I am evaluating HTCondor as a resource management system for a piece of software I am in charge of. First I studied the docs and it seems exactly what we need, so I went to the experiments. (Great job, impressive!)

So I am performing experiments to check if HTCondor capabilities match our needs in the reality. One of the key features of HTCondor I find attractive is a Windows support. (Our software is cross-platform, so Windows support is a strong requirement.) So I am trying to submit a Windows job from a Linux machine. Eventually, I have faced rather strange case I cannot explain by myself so I am asking for your help. The job I submit keeps idle in spite of `condor_q` reports that there is a node able to run the job.


> condor_q -better-analyze

htcondor: Wed Mar  6 17:32:43 2019

-- Schedd: htcondor.localdomain : <127.0.0.1:9618?...
The Requirements _expression_ for job 5.000 is

    (OpSys == "WINDOWS") && (TARGET.Arch == "X86_64") &&
    (TARGET.Disk >= RequestDisk) && (TARGET.Memory >= RequestMemory) &&
    ((TARGET.FileSystemDomain == MY.FileSystemDomain) ||
      (TARGET.HasFileTransfer))

Job 5.000 defines the following attributes:

    DiskUsage = 1
    FileSystemDomain = "htcondor.localdomain"
    ImageSize = 1
    RequestDisk = DiskUsage
    RequestMemory = ifthenelse(MemoryUsage =!= undefined,MemoryUsage,(ImageSize + 1023) / 1024)

The Requirements _expression_ for job 5.000 reduces to these conditions:

         Slots
Step    Matched  Condition
-----  --------  ---------
[0]           1  OpSys == "WINDOWS"
[8]           5  TARGET.HasFileTransfer

Last successful match: Wed Mar  6 17:32:00 2019

005.000:  Run analysis summary ignoring user priority.  Of 5 machines,
      4 are rejected by your job's requirements
      0 reject your job because of their own requirements
      0 match and are already running your jobs
      0 match but are serving other users
      1 are able to run your job



Frankly, I am stuck here.

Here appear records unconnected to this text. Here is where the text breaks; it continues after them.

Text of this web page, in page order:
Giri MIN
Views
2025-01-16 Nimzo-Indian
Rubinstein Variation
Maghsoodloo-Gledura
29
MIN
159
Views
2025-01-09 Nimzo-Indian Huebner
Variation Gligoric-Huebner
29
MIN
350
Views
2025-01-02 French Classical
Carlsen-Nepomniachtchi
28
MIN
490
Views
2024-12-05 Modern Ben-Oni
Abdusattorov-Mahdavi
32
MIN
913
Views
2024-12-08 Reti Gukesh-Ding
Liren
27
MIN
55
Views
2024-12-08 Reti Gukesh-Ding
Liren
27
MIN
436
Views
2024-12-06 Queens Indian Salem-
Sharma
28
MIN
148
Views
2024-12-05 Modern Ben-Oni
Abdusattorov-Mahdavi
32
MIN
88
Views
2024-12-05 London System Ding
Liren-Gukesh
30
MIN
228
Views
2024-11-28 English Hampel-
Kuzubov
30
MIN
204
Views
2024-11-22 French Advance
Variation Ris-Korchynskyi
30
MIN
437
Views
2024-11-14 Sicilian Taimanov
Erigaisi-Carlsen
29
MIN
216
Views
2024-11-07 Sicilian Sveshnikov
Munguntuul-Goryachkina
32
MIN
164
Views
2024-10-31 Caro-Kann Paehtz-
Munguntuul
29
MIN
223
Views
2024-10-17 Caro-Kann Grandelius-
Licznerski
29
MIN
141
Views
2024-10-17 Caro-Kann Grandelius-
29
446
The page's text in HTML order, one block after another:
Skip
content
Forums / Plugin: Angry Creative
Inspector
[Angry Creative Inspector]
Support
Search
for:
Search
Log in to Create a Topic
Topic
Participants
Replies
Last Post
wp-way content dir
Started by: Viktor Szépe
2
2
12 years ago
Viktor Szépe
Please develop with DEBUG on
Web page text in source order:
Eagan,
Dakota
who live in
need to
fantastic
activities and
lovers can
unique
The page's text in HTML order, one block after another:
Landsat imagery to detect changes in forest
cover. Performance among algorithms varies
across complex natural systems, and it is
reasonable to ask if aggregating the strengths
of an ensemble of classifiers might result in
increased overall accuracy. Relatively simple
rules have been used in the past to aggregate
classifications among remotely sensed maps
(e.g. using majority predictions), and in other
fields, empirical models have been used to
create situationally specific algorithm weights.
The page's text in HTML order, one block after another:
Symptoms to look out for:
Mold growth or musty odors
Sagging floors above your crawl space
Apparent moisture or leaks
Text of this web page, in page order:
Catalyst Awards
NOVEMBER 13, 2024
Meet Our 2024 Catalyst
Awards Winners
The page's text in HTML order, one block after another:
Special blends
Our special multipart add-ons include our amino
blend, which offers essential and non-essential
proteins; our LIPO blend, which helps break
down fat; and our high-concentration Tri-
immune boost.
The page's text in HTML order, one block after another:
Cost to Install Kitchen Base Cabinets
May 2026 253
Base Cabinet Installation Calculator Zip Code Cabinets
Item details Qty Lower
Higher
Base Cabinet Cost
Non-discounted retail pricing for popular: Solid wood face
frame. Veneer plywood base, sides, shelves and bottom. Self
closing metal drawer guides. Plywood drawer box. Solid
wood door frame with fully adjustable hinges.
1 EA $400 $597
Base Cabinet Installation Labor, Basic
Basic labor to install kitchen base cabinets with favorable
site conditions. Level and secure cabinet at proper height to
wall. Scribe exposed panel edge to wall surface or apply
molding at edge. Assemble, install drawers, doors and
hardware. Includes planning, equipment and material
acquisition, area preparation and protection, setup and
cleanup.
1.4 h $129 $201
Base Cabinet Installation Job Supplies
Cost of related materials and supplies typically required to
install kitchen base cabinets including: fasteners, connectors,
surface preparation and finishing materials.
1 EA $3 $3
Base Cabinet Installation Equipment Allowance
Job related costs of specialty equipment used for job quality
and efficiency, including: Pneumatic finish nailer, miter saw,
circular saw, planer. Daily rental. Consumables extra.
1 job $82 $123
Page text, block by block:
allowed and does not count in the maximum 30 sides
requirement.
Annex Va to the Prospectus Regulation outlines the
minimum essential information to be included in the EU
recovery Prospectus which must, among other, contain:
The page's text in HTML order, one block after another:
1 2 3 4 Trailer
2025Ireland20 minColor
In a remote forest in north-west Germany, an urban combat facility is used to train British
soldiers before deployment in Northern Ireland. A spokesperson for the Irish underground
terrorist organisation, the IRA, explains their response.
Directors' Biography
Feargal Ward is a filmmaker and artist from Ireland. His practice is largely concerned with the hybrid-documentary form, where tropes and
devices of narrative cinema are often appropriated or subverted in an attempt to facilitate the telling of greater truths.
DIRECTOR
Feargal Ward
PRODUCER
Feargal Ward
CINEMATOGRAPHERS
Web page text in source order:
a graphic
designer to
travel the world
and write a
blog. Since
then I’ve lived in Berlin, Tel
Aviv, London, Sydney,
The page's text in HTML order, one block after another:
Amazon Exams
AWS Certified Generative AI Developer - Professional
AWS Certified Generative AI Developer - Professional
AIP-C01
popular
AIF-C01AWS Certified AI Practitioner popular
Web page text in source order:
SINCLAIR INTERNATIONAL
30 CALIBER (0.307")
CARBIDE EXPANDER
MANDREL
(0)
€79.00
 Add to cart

I am not sure if it is useful, but here is also an output of condor_status:

> condor_status                                                                   

Name                       OpSys      Arch   State     Activity LoadAv Mem   ActvtyTime

Win7                       WINDOWS    X86_64 Unclaimed Idle      0.000 2047  0+00:00:03
slot1@xxxxxxxxxxxxxxxxxxxx LINUX      X86_64 Unclaimed Idle      0.000  244  0+01:48:18
slot2@xxxxxxxxxxxxxxxxxxxx LINUX      X86_64 Unclaimed Idle      0.000  244  0+01:48:46
slot3@xxxxxxxxxxxxxxxxxxxx LINUX      X86_64 Unclaimed Idle      0.000  244  0+01:48:46
slot4@xxxxxxxxxxxxxxxxxxxx LINUX      X86_64 Unclaimed Idle      0.000  244  0+01:48:46

               Total Owner Claimed Unclaimed Matched Preempting Backfill  Drain

  X86_64/LINUX     4     0       0         4       0          0        0      0
X86_64/WINDOWS     1     0       0         1       0          0        0      0

         Total     5     0       0         5       0          0        0      0

All the best,
Alexander A. Prokhorov